UC Berkeley

Segmentation is a developmental program in animals that generates semi-repetitive structures along the body axis. In vertebrates, somites are formed sequentially from the mesoderm of the extending tailbud, eventually giving rise to structures such as axial muscles and vertebrae. Somites form with great regularity, every thirty minutes in zebrafish. The periodicity of somite formation is controlled by a set of oscillating genes known as the segmentation clock. To better understand the dynamics of the clock and its role in patterning somites, I have explored its behavior through an in vivo clock reporter, her1:her1-venus. I show that individual cells in the presomitic mesoderm express oscillating clock expression, consistent with predictions made by mathematical modeling and analysis in fixed embryos. I am able to rapidly track a large number of PSM cells using novel semi-automated cell tracking and fluorescence quantification programs. Through these methods, I find that the clock oscillations are coordinated through the Notch pathway, and a loss of Notch function causes slower and desynchonized clock oscillations.
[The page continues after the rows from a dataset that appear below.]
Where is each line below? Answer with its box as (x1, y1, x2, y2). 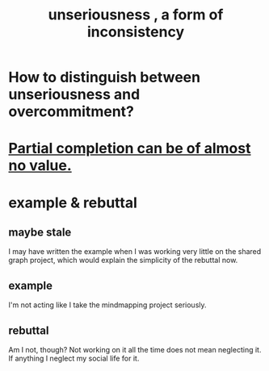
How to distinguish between (8, 69, 200, 86)
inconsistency (87, 23, 184, 41)
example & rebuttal (8, 194, 137, 211)
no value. (8, 156, 73, 175)
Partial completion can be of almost (8, 140, 251, 158)
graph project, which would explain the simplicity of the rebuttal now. (8, 256, 238, 265)
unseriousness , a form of (48, 6, 224, 24)
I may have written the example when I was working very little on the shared (8, 247, 262, 256)
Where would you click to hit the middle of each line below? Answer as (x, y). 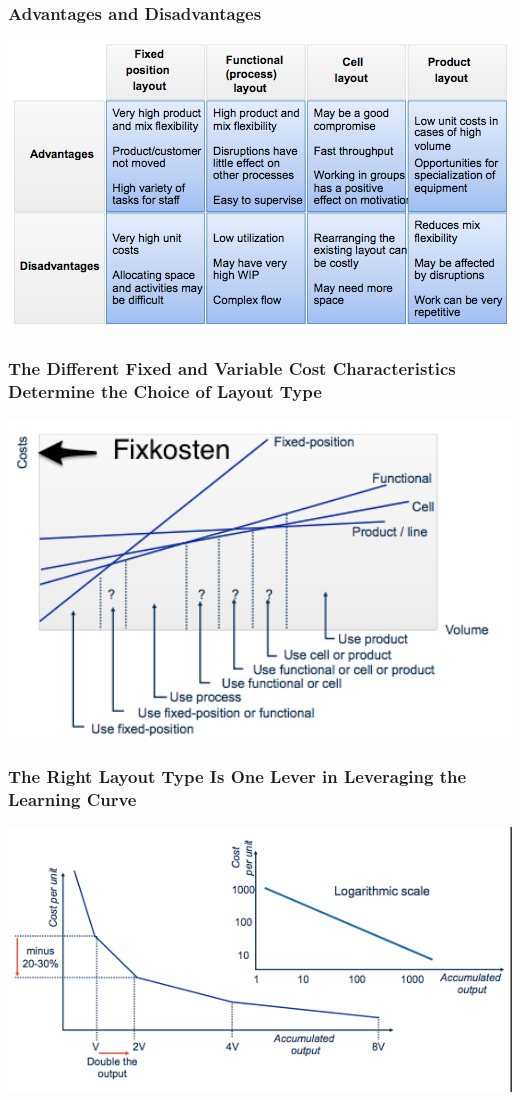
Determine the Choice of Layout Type (165, 390)
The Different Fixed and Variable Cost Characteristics (232, 367)
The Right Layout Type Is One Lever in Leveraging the (237, 776)
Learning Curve (72, 798)
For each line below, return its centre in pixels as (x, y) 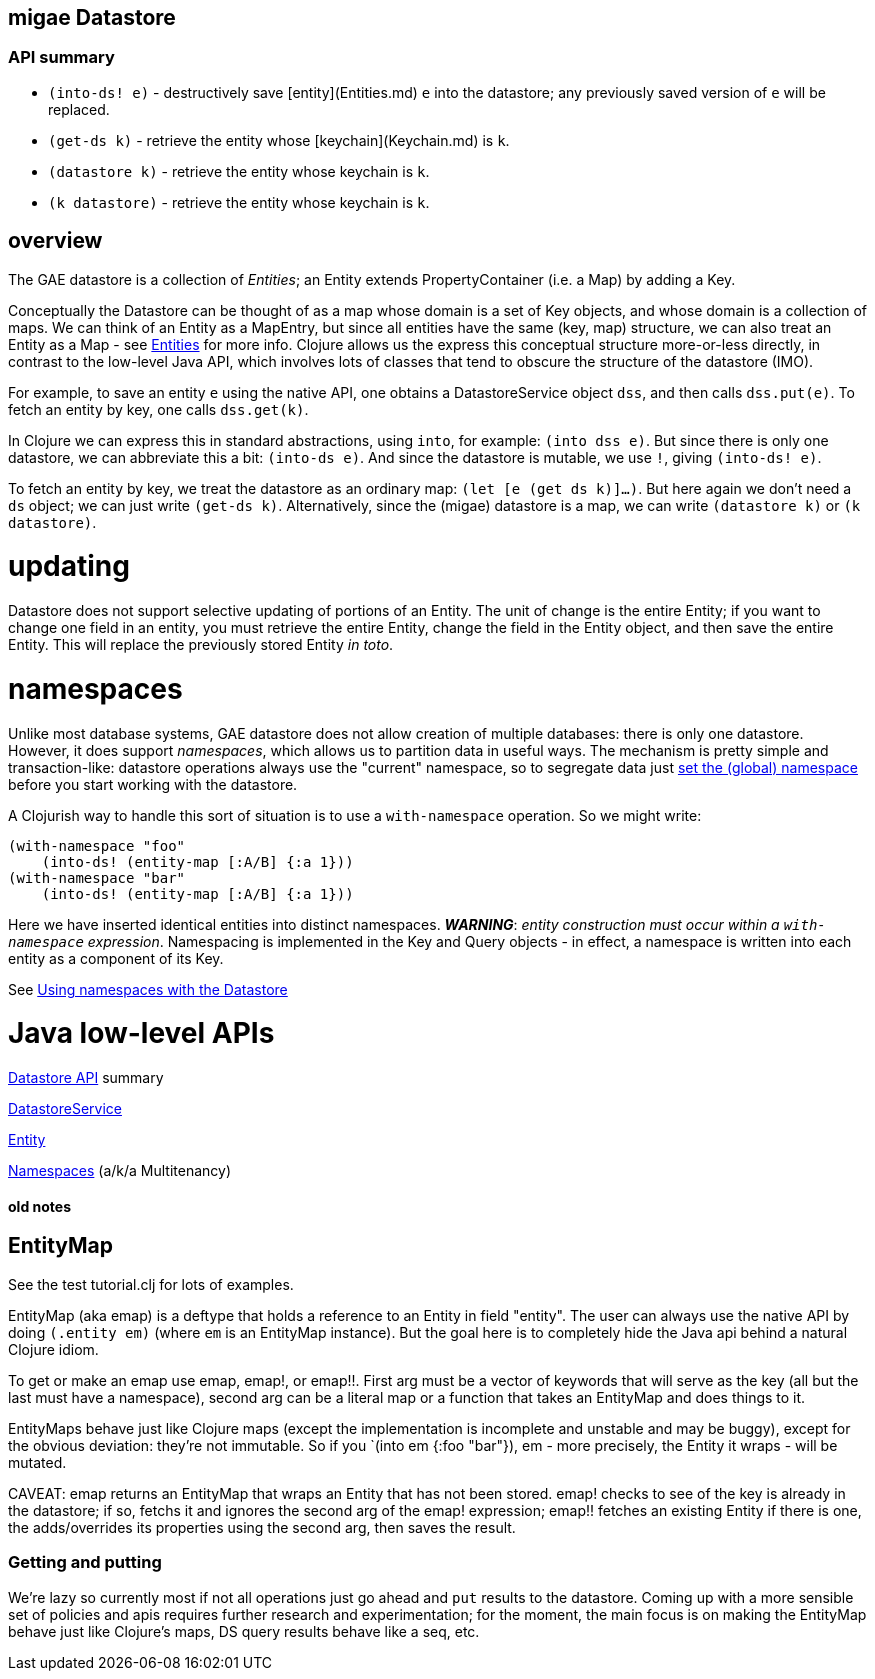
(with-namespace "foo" (97, 845)
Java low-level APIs (141, 1033)
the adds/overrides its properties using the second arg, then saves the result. (262, 1527)
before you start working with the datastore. (153, 784)
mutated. (37, 1462)
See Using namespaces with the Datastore (148, 989)
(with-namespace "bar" (97, 877)
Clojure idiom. (53, 1349)
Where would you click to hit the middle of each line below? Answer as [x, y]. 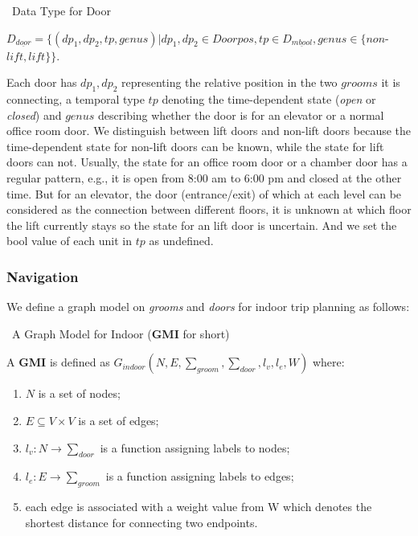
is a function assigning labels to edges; [200, 476]
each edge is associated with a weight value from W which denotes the [199, 507]
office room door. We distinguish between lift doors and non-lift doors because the [209, 131]
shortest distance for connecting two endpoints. [141, 522]
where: [328, 362]
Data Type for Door [61, 10]
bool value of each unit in [69, 241]
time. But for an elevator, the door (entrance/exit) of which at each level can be [204, 193]
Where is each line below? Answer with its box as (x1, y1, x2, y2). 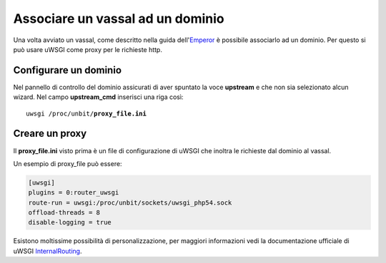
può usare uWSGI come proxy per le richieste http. (13, 45, 162, 53)
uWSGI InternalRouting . (13, 247, 82, 255)
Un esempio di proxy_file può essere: (13, 159, 122, 167)
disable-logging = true (28, 218, 112, 227)
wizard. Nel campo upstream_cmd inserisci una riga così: (13, 93, 184, 101)
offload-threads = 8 (28, 209, 100, 217)
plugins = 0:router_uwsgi (28, 189, 119, 197)
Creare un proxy (13, 128, 87, 140)
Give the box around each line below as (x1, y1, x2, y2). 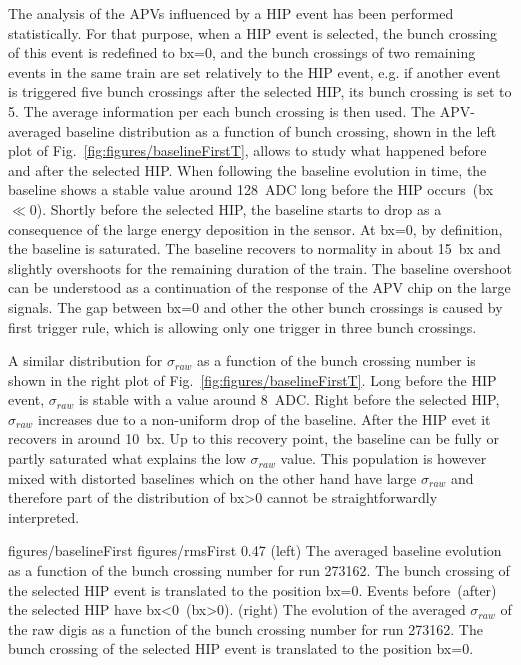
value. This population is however (280, 448, 487, 469)
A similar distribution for (8, 350, 163, 371)
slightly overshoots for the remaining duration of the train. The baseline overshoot (8, 257, 512, 278)
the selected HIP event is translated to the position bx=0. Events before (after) (8, 579, 497, 600)
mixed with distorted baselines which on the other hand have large (8, 467, 417, 488)
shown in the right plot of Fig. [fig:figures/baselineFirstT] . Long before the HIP (8, 369, 497, 390)
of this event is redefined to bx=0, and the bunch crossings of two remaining (8, 42, 476, 63)
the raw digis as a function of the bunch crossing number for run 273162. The (8, 618, 483, 639)
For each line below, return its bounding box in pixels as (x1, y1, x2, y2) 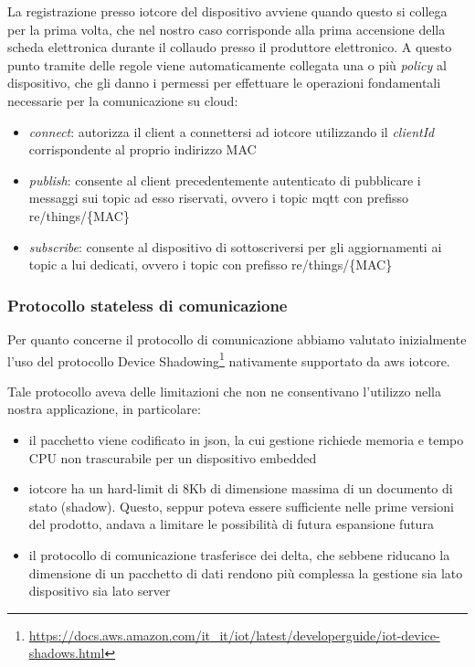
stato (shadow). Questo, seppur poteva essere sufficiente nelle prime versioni (28, 496, 454, 515)
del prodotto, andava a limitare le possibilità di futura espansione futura (28, 514, 434, 534)
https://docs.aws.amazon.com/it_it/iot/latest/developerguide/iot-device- (28, 625, 440, 644)
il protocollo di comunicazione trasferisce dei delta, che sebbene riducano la (28, 545, 450, 564)
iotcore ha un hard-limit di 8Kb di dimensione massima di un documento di (28, 479, 453, 498)
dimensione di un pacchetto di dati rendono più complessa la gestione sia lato (28, 563, 463, 582)
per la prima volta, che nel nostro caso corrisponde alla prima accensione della (7, 19, 446, 38)
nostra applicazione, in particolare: (7, 399, 201, 418)
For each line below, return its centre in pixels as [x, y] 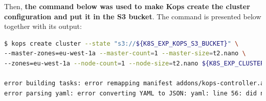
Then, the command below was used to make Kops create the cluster [127, 6]
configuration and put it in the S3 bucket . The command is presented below [133, 16]
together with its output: [43, 26]
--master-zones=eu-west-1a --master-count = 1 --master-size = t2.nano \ [125, 54]
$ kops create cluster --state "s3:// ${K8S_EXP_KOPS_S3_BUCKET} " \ [121, 43]
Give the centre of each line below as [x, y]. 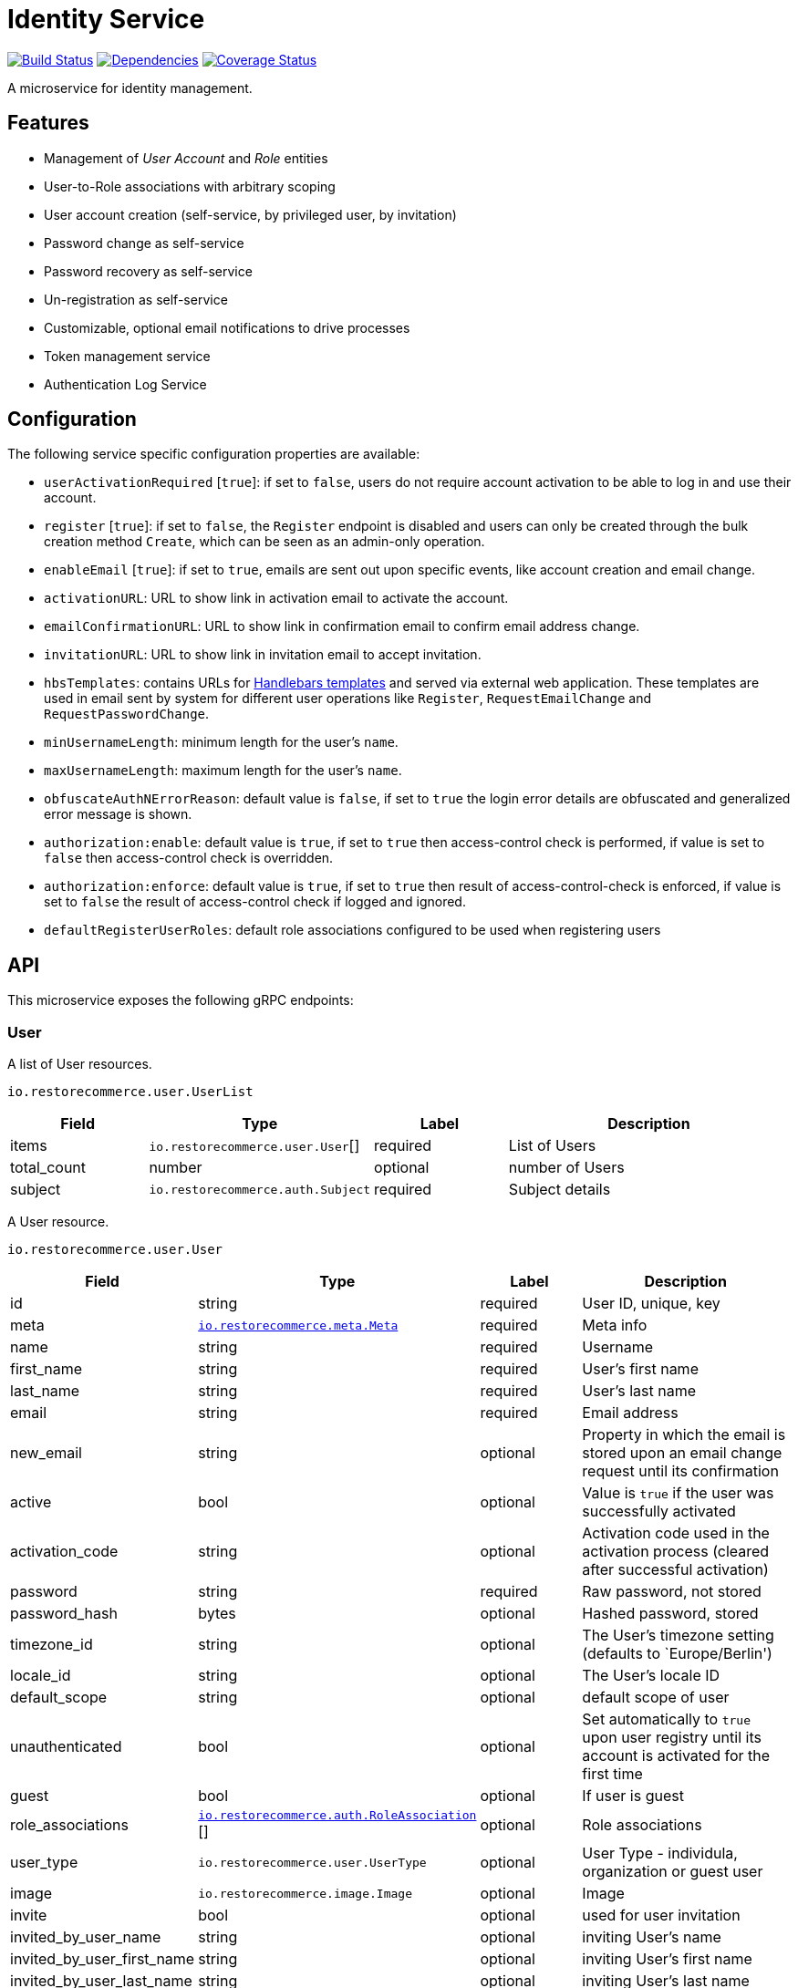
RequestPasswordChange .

I also explore the interaction of mitosis and the segmentation clock, and find the two processes are connected. Finally, I investigate the slowing of the segmentation clock in real-time, and find that oscillations in the anterior PSM are about twice the periodicity of somitogenesis. This has interesting implications for the role of the segmentation clock in patterning somites, including the potential to polarize somites. By studying the segmentation clock in real-time, I am able to better investigate and understand the mechanisms driving somitogenesis.